Ini telah menimbulkan malapetaka pada jaringan listrik Bangladesh, dengan utilitas berjuang mendapatkan cukup solar dan gas untuk memenuhi permintaan.
Mata uang yang terdepresiasi dan cadangan devisa yang makin menipis membuat Bangladesh tidak dapat mengimpor bahan bakar fosil yang cukup, memaksanya untuk menutup pembangkit listrik diesel dan membiarkan beberapa pembangkit listrik tenaga gas menganggur.
Pemerintah memberlakukan pemadaman listrik yang panjang untuk menghemat stok yang ada pada bulan Juli, dengan pemadaman berlangsung hingga 13 jam sehari pada puncaknya.
Puluhan ribu masjid di sekitar negara Asia Selatan yang berpenduduk mayoritas Muslim telah diminta untuk membatasi penggunaan AC untuk mengurangi tekanan pada jaringan listrik.
Pemadaman listrik memicu kemarahan publik yang meluas dan membantu memobilisasi demonstrasi besar-besaran di jalan-jalan Dhaka.

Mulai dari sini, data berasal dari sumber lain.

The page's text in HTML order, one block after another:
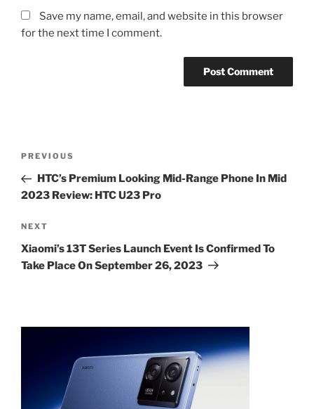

Setidaknya tiga pengunjuk rasa tewas oleh pasukan keamanan selama demonstrasi, sebagian dimotivasi oleh meningkatnya tekanan biaya hidup.
Sekitar 100 lainnya terluka dalam tindakan keras polisi terhadap satu demonstrasi, menurut oposisi Partai Nasionalis Bangladesh.

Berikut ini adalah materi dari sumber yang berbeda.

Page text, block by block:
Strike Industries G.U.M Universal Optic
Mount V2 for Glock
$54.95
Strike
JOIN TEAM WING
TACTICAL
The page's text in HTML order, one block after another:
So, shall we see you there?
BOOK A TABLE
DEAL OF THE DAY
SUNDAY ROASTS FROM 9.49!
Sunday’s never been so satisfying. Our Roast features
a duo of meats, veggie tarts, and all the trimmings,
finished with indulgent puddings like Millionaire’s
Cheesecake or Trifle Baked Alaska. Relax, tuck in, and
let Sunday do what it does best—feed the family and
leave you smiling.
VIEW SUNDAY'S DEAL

Inflasi konsumen telah memukul anggaran rumah tangga dengan keras dan pemerintah baru-baru ini berjanji untuk membatasi harga beberapa makanan pokok, termasuk beras, untuk meredam ketidakpuasan publik.
Bangladesh terakhir kali mengalami pemadaman listrik besar yang tidak terjadwal pada November 2014, ketika sekitar 70% negara itu mati listrik selama hampir 10 jam.